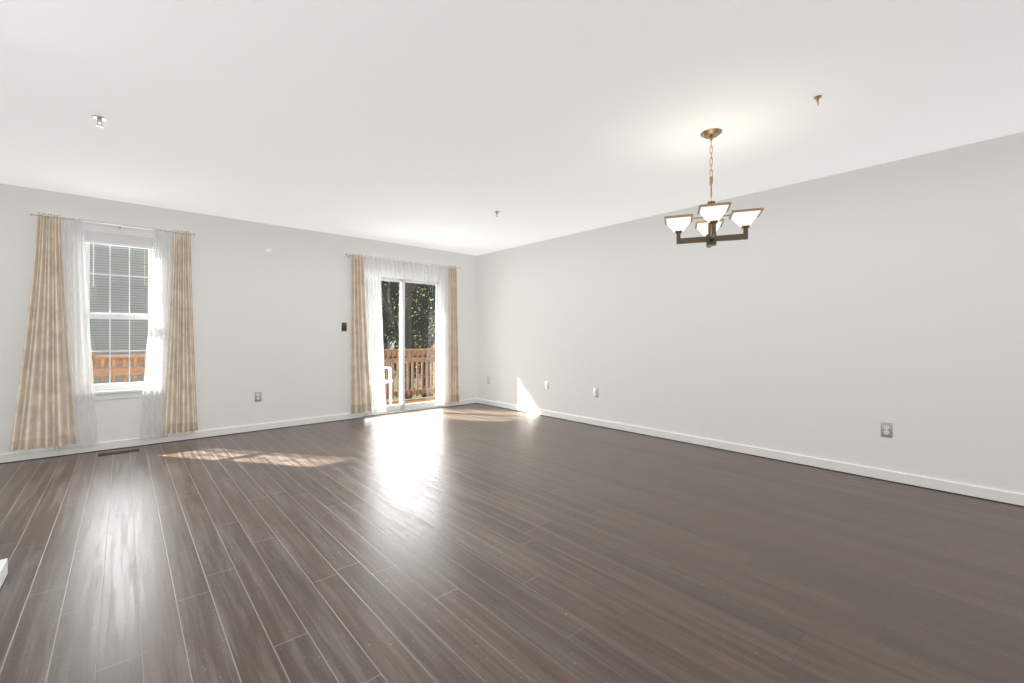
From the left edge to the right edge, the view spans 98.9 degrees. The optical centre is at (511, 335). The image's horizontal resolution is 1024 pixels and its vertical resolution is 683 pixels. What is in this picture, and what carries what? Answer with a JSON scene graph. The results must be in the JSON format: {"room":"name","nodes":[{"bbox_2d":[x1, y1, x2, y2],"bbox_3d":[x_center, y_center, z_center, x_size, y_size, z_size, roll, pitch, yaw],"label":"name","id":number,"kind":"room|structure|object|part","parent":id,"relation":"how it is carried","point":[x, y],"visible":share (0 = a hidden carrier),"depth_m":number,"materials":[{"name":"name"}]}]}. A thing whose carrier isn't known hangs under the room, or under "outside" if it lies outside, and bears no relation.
{"room":"empty living room","nodes":[
{"label":"empty living room","id":0,"kind":"room"},
{"bbox_2d":[0,183,476,453],"bbox_3d":[-3.450,-0.053,5.000,7.820,2.620,0.160,0,0,-42],"label":"wall","id":1,"kind":"structure","parent":0,"point":[268,327],"depth_m":5.17,"materials":[{"name":"paint"}]},
{"bbox_2d":[9,212,197,451],"bbox_3d":[-3.963,-0.035,4.359,1.364,2.205,0.118,0,0,-42],"label":"window curtains","id":2,"kind":"object","parent":1,"relation":"hanging from","point":[44,416],"visible":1,"depth_m":4.18,"materials":[{"name":"beige fabric"}]},
{"bbox_3d":[-3.936,-1.098,4.403,1.232,0.050,0.088,0,0,-42],"label":"rod","id":3,"kind":"part","parent":2,"relation":"part of","materials":[{"name":"silver metal"}]},
{"bbox_2d":[77,391,157,399],"bbox_3d":[-3.965,0.604,4.428,0.610,0.057,0.012,0,0,-42],"label":"apron","id":4,"kind":"object","parent":1,"relation":"attached to","point":[117,395],"visible":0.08,"depth_m":4.42,"materials":[{"name":"white wood"}]},
{"bbox_2d":[76,388,159,395],"bbox_3d":[-3.974,0.561,4.438,0.640,0.028,0.085,0,0,-42],"label":"window sill","id":5,"kind":"structure","parent":1,"relation":"attached to","point":[117,391],"depth_m":4.40,"materials":[{"name":"white wood"}]},
{"bbox_2d":[81,239,155,391],"bbox_3d":[-4.035,-0.268,4.508,0.570,1.630,0.100,0,0,-42],"label":"window","id":6,"kind":"structure","parent":1,"relation":"in","point":[97,315],"depth_m":4.48,"materials":[{"name":"white plastic"}]},
{"bbox_2d":[81,225,154,286],"bbox_3d":[-3.982,-0.782,4.447,0.566,0.599,0.050,0,0,-42],"label":"window blind","id":7,"kind":"object","parent":6,"relation":"attached to","point":[115,237],"visible":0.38,"depth_m":4.42,"materials":[{"name":"white plastic"}]},
{"bbox_2d":[0,413,362,463],"bbox_3d":[-4.140,1.096,4.271,5.500,0.082,0.014,0,0,-42],"label":"baseboard","id":8,"kind":"structure","parent":1,"relation":"attached to","point":[25,455],"depth_m":4.69,"materials":[{"name":"white wood"}]},
{"bbox_2d":[255,392,260,401],"bbox_3d":[-3.042,0.727,5.249,0.070,0.115,0.009,0,0,-42],"label":"electrical outlet","id":9,"kind":"object","parent":1,"relation":"attached to","point":[257,396],"visible":1,"depth_m":5.24,"materials":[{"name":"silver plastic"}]},
{"bbox_2d":[342,323,346,330],"bbox_3d":[-2.268,-0.123,5.928,0.070,0.115,0.022,0,0,-42],"label":"light switch","id":10,"kind":"object","parent":1,"relation":"attached to","point":[344,326],"visible":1,"depth_m":5.93,"materials":[{"name":"brown metal"}]},
{"bbox_2d":[362,273,441,415],"bbox_3d":[-1.646,0.117,6.598,1.320,2.040,0.146,0,0,-42],"label":"door frame","id":11,"kind":"structure","parent":1,"relation":"attached to","point":[402,405],"depth_m":6.60,"materials":[{"name":"white plastic"}]},
{"bbox_2d":[362,406,442,416],"bbox_3d":[-1.651,1.130,6.604,1.320,0.054,0.170,0,0,-42],"label":"threshold","id":12,"kind":"object","parent":1,"relation":"attached to","point":[384,413],"visible":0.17,"depth_m":6.47,"materials":[{"name":"wood"}]},
{"bbox_2d":[345,253,461,413],"bbox_3d":[-1.542,-0.021,6.511,1.892,2.215,0.114,0,0,-42],"label":"curtains","id":13,"kind":"object","parent":1,"relation":"hanging from","point":[362,398],"visible":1,"depth_m":6.20,"materials":[{"name":"beige fabric"}]},
{"bbox_3d":[-1.550,-1.088,6.521,1.892,0.050,0.088,0,0,-42],"label":"rod","id":14,"kind":"part","parent":13,"relation":"part of","materials":[{"name":"silver metal"}]},
{"bbox_2d":[443,398,476,406],"bbox_3d":[-0.842,1.093,7.199,0.680,0.077,0.014,0,0,-42],"label":"baseboard","id":15,"kind":"structure","parent":1,"relation":"attached to","point":[466,401],"depth_m":7.21,"materials":[{"name":"white wood"}]},
{"bbox_2d":[0,403,1023,682],"bbox_3d":[-0.469,1.197,1.522,7.660,0.120,9.000,0,0,-42],"label":"floor","id":16,"kind":"structure","parent":0,"point":[474,543],"depth_m":2.18,"materials":[{"name":"brown wood"}]},
{"bbox_2d":[98,449,138,455],"bbox_3d":[-3.833,1.135,4.272,0.300,0.004,0.100,0,0,-42],"label":"floor vent","id":17,"kind":"object","parent":16,"relation":"in","point":[117,452],"visible":1,"depth_m":4.26,"materials":[{"name":"brown metal"}]},
{"bbox_2d":[0,0,1023,255],"bbox_3d":[-0.409,-1.438,1.576,7.820,0.150,9.320,0,0,-42],"label":"ceiling","id":18,"kind":"structure","parent":0,"point":[444,124],"depth_m":2.56,"materials":[{"name":"paint"}]},
{"bbox_2d":[92,115,106,127],"bbox_3d":[-2.579,-1.336,2.739,0.072,0.054,0.072,0,0,-42],"label":"sprinkler","id":19,"kind":"object","parent":18,"relation":"attached to","point":[99,119],"visible":1,"depth_m":2.73,"materials":[{"name":"silver metal"}]},
{"bbox_2d":[664,128,763,247],"bbox_3d":[1.336,-0.986,2.938,0.544,0.755,0.544,0,0,-25],"label":"chandelier","id":20,"kind":"object","parent":18,"relation":"hanging from","point":[711,212],"visible":1,"depth_m":2.90,"materials":[{"name":"white glass"}]},
{"bbox_2d":[814,95,821,105],"bbox_3d":[1.742,-1.338,2.496,0.040,0.051,0.040,0,0,-42],"label":"sprinkler","id":21,"kind":"object","parent":18,"relation":"attached to","point":[817,97],"visible":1,"depth_m":2.49,"materials":[{"name":"gold metal"}]},
{"bbox_2d":[477,132,1023,493],"bbox_3d":[2.508,-0.053,4.059,0.160,2.620,9.160,0,0,-42],"label":"wall","id":22,"kind":"structure","parent":0,"point":[840,317],"depth_m":3.82,"materials":[{"name":"paint"}]},
{"bbox_2d":[545,381,548,388],"bbox_3d":[0.492,0.697,6.201,0.009,0.115,0.070,0,0,-42],"label":"electrical outlet","id":23,"kind":"object","parent":22,"relation":"attached to","point":[546,384],"visible":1,"depth_m":6.19,"materials":[{"name":"white plastic"}]},
{"bbox_2d":[594,388,597,396],"bbox_3d":[1.063,0.717,5.558,0.009,0.115,0.070,0,0,-42],"label":"electrical outlet","id":24,"kind":"object","parent":22,"relation":"attached to","point":[595,392],"visible":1,"depth_m":5.55,"materials":[{"name":"white plastic"}]},
{"bbox_2d":[477,398,1023,506],"bbox_3d":[2.394,1.096,4.056,0.014,0.082,8.986,0,0,-42],"label":"baseboard","id":25,"kind":"structure","parent":22,"relation":"attached to","point":[974,491],"depth_m":3.83,"materials":[{"name":"white wood"}]},
{"bbox_2d":[881,422,891,437],"bbox_3d":[2.942,0.737,3.441,0.009,0.115,0.070,0,0,-42],"label":"electrical outlet","id":26,"kind":"object","parent":22,"relation":"attached to","point":[886,429],"visible":1,"depth_m":3.44,"materials":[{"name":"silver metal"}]},
{"bbox_3d":[-1.266,-0.113,0.263,0.675,2.500,4.175,0,0,-42],"label":"wall","id":27,"kind":"structure","parent":0,"visible":0},
{"bbox_2d":[0,558,7,587],"bbox_3d":[-1.013,1.093,0.505,0.025,0.077,4.200,0,0,-42],"label":"baseboard","id":28,"kind":"structure","parent":27,"relation":"attached to","point":[3,568],"depth_m":2.02,"materials":[{"name":"white wood"}]},
{"label":"outside","id":29,"kind":"structure","parent":0,"visible":0},
{"bbox_2d":[392,369,421,400],"bbox_3d":[-13.871,4.137,22.386,120.000,0.200,120.000,0,0,-42],"label":"ground","id":30,"kind":"structure","parent":29,"point":[395,388],"depth_m":35.72,"materials":[{"name":"green plant"}]},
{"bbox_2d":[366,280,417,399],"bbox_3d":[-3.436,0.235,12.461,2.451,7.610,3.136,0,0,-42],"label":"trunk","id":31,"kind":"object","parent":30,"relation":"on","point":[407,316],"depth_m":12.59,"materials":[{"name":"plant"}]},
{"bbox_2d":[365,281,435,396],"bbox_3d":[-2.934,-2.664,12.911,5.308,9.084,6.152,0,0,-42],"label":"tree","id":32,"kind":"object","parent":31,"relation":"attached to","point":[392,310],"depth_m":12.72,"materials":[{"name":"green plant"}]},
{"bbox_2d":[374,396,435,405],"bbox_3d":[-2.889,2.597,6.402,8.000,2.880,1.170,0,0,-42],"label":"deck","id":33,"kind":"object","parent":30,"relation":"on","point":[425,399],"depth_m":7.86,"materials":[{"name":"brown wood"}]},
{"bbox_2d":[90,345,435,398],"bbox_3d":[-3.236,0.667,6.792,8.090,0.980,0.115,0,0,-42],"label":"deck railing","id":34,"kind":"object","parent":33,"relation":"on","point":[98,359],"depth_m":7.71,"materials":[{"name":"brown wood"}]},
{"bbox_2d":[368,355,392,404],"bbox_3d":[-2.232,0.717,7.018,0.460,0.880,0.480,0,0,13],"label":"outdoor chair","id":35,"kind":"object","parent":33,"relation":"on","point":[390,382],"depth_m":7.16,"materials":[{"name":"white plastic"}]},
{"bbox_2d":[422,366,429,396],"bbox_3d":[-3.518,-0.641,19.116,4.087,9.361,3.464,0,0,-42],"label":"trunk","id":36,"kind":"object","parent":30,"relation":"on","point":[424,372],"depth_m":19.18,"materials":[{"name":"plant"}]},
{"bbox_2d":[390,284,431,373],"bbox_3d":[-3.517,-3.140,19.569,6.244,9.567,6.036,0,0,-42],"label":"tree","id":37,"kind":"object","parent":36,"relation":"attached to","point":[425,312],"depth_m":17.56,"materials":[{"name":"green plant"}]},
{"bbox_2d":[430,285,435,396],"bbox_3d":[-2.657,-0.430,15.441,3.312,8.940,3.319,0,0,-42],"label":"trunk","id":38,"kind":"object","parent":30,"relation":"on","point":[433,310],"depth_m":15.09,"materials":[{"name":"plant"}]},
{"bbox_2d":[374,280,435,388],"bbox_3d":[-2.664,-3.128,15.770,5.375,10.039,5.921,0,0,-42],"label":"tree","id":39,"kind":"object","parent":38,"relation":"attached to","point":[427,302],"depth_m":14.95,"materials":[{"name":"green plant"}]},
{"bbox_3d":[-13.701,0.437,11.840,18.250,7.200,8.000,0,0,-42],"label":"house","id":40,"kind":"object","parent":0,"visible":0},
{"bbox_2d":[90,243,387,401],"bbox_3d":[-11.039,0.437,8.841,18.250,7.200,0.012,0,0,-42],"label":"house siding","id":41,"kind":"object","parent":40,"relation":"attached to","point":[118,288],"depth_m":10.39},
{"bbox_2d":[387,281,389,400],"bbox_3d":[-10.844,0.347,8.847,18.550,7.380,0.430,0,0,-42],"label":"trim","id":42,"kind":"structure","parent":40,"relation":"attached to","point":[388,294],"depth_m":14.89,"materials":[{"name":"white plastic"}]},
{"bbox_3d":[-6.772,-0.497,14.702,3.474,9.074,1.710,0,0,-42],"label":"trunk","id":43,"kind":"object","parent":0,"visible":0},
{"bbox_2d":[366,281,392,302],"bbox_3d":[-6.702,-2.898,14.278,5.116,9.722,5.045,0,0,-42],"label":"tree","id":44,"kind":"object","parent":43,"relation":"attached to","point":[386,286],"depth_m":14.78,"materials":[{"name":"green plant"}]}
]}
┄┄┄┄┄┄
• [Task directions] Across all the records, find the lines containing the word "living" and reproduce each one.

• [Answer]
{"room":"empty living room","nodes":[
{"label":"empty living room","id":0,"kind":"room"},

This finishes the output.